Nature of roots of a quadratic.

Question

Question: If the equation $x^2+2x+1+\lambda=0$ has real and unequal roots, determine the nature of the roots of the equation

$(\lambda+2)(x^2+2x+1+\lambda)=2\lambda(x^2+1)$.

My attempt: Taking $(\lambda+2)$ to the other side we have $\dfrac{2\lambda}{(\lambda+2)}(x^2+1)$ which must have real and unequal roots.

Let $a=\dfrac{2\lambda}{(\lambda+2)}$.

Then $ax^2+a$ has real and unequal roots so $\sqrt{4a^2}>0$ and so $a>\dfrac{1}{2}$ which means that $\lambda>\dfrac{2}{3}$. (I'm not sure how helpful this is.)

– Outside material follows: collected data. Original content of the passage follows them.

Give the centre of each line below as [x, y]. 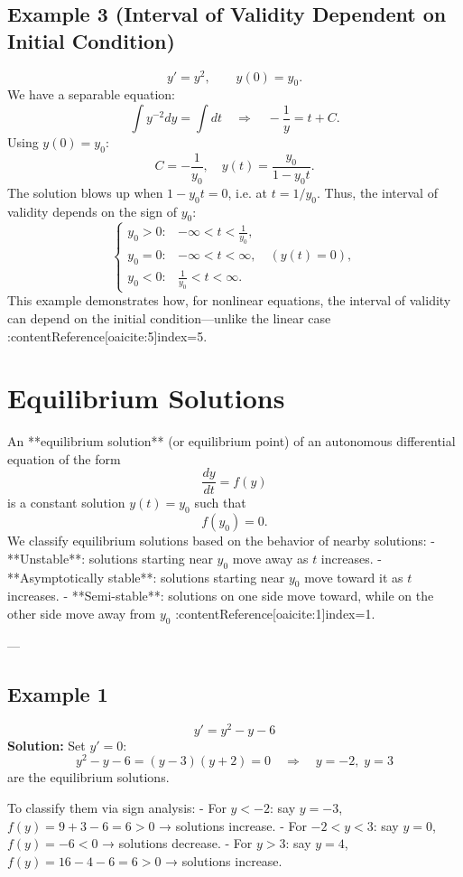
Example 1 [58, 693]
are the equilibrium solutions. [88, 777]
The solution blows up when [85, 192]
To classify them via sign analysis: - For [117, 807]
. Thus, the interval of [377, 192]
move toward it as [354, 577]
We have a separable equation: [92, 94]
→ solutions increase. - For [233, 825]
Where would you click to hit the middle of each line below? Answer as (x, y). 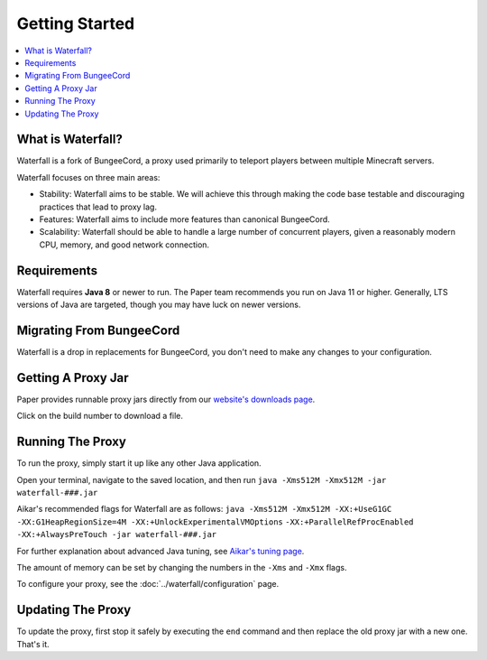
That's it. (33, 644)
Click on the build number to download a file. (100, 416)
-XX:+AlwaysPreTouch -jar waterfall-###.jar (117, 535)
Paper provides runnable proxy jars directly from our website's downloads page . (166, 399)
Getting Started (76, 23)
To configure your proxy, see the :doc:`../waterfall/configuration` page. (148, 584)
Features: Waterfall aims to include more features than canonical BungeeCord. (185, 219)
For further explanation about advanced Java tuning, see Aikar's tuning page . (161, 551)
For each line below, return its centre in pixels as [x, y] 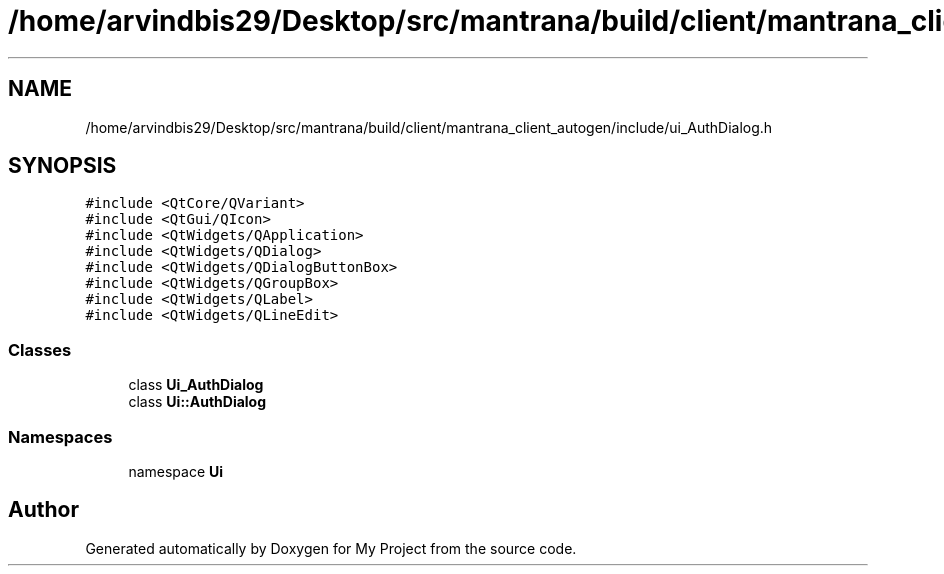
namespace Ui [176, 471]
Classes [40, 349]
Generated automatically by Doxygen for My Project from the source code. [331, 548]
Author [43, 510]
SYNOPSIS [62, 166]
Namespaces [60, 436]
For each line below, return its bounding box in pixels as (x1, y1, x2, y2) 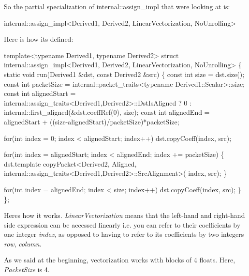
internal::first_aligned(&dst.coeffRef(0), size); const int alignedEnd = (4, 107, 210, 117)
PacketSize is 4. (4, 264, 50, 275)
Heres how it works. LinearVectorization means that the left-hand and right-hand (4, 210, 245, 220)
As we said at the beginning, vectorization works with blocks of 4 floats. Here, (4, 255, 235, 265)
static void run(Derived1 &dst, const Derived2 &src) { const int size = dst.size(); (4, 69, 245, 79)
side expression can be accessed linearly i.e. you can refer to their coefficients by (4, 219, 241, 230)
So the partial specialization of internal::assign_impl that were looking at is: (4, 1, 230, 11)
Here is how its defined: (4, 34, 73, 44)
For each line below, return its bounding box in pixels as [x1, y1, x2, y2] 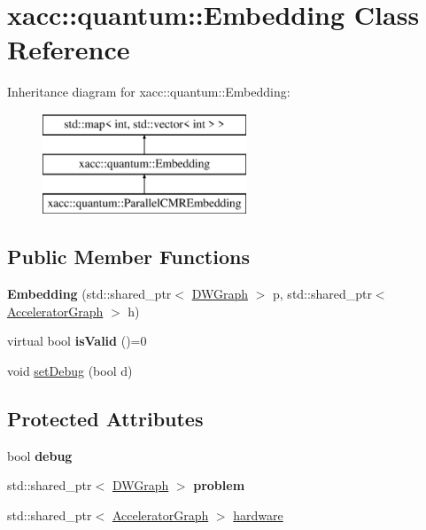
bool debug [7, 446, 73, 464]
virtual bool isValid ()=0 [7, 331, 147, 350]
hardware [233, 505, 283, 524]
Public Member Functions [7, 243, 250, 270]
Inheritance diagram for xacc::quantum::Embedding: [7, 82, 290, 101]
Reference [7, 31, 130, 67]
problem [193, 476, 245, 495]
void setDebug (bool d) [7, 361, 133, 379]
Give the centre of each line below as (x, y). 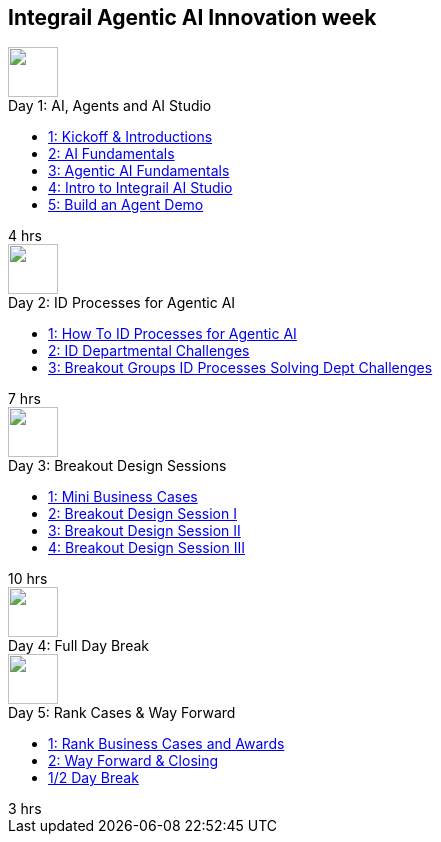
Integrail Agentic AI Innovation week (192, 17)
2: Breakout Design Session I (142, 514)
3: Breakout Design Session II (144, 531)
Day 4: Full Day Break (78, 646)
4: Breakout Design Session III (146, 548)
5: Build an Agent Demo (126, 205)
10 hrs (28, 579)
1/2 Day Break (93, 778)
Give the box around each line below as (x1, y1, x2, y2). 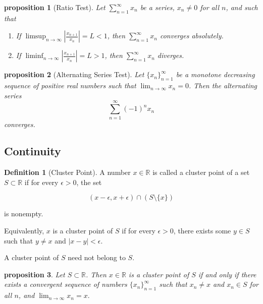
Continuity (4, 143, 61, 159)
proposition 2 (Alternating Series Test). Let (4, 69, 144, 80)
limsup (25, 33, 46, 40)
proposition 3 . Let (4, 269, 65, 279)
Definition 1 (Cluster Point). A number (4, 167, 131, 177)
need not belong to (68, 252, 126, 263)
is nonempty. (4, 208, 43, 219)
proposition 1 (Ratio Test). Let (4, 2, 106, 12)
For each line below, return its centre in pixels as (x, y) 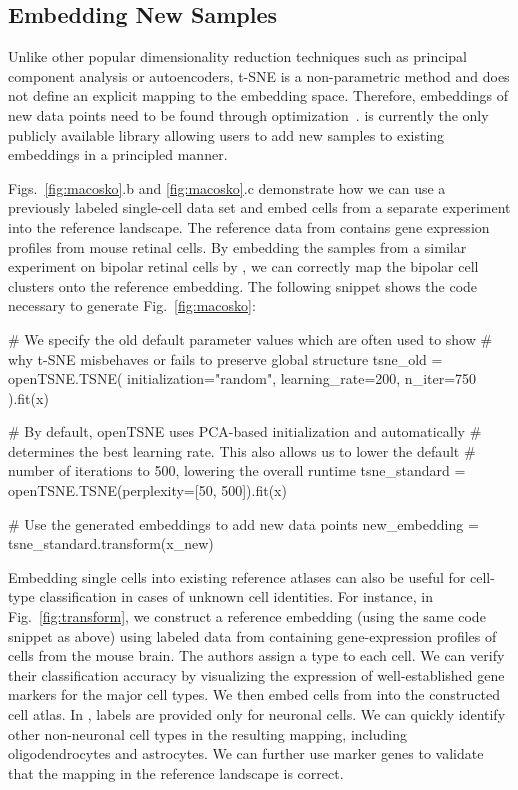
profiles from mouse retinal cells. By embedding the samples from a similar (237, 246)
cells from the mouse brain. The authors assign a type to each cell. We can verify (256, 655)
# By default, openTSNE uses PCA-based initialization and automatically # (245, 431)
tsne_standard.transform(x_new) (111, 543)
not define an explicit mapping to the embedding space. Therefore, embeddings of (258, 95)
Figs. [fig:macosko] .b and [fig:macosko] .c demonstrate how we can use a (227, 187)
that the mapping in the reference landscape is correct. (176, 772)
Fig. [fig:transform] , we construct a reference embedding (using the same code (247, 616)

Besides this I have no idea what else can be done as I am sure that expanding the brackets given will lead nowhere.

Answer 1

HINT:

The discriminant of $x^2+2x+1+\lambda=0$ is $2^2>4(1+\lambda)\iff\lambda<0$

Now rearrange the second equation as $Ax^2+Bx+C=0$ and find the sign of the discriminant with $\lambda<0$

Answer 2

Expanding and collecting terms, $$(\lambda-2)x^2-2(\lambda+2)x-(\lambda^2+\lambda+2)=0\ .$$ The given equation has unequal real roots if and only if $\lambda<0$; in this case the second quadratic has discriminant $$4(\lambda+2)^2+4(\lambda-2)(\lambda^2+\lambda+2)=4\lambda(\lambda^2+4)<0\ .$$ So the quadratic has (non-real) complex conjugate roots.

Answer 3

Since the equation $x^2+2x+1+\lambda=0$ has real and unequal roots, we have $$4-4(1+\lambda)>0$$ Hence $\lambda<0$.

Write $(\lambda+2)(x^2+2x+1+\lambda)=2\lambda(x^2+1)$ as $(-\lambda+2)x^2+2(\lambda+2)x+(\lambda^2+\lambda+2)=0$.

After computation, you can find the discriminant is $4\lambda(\lambda^2+4)<0$.

And $(-\lambda+2)>0$, so no real root.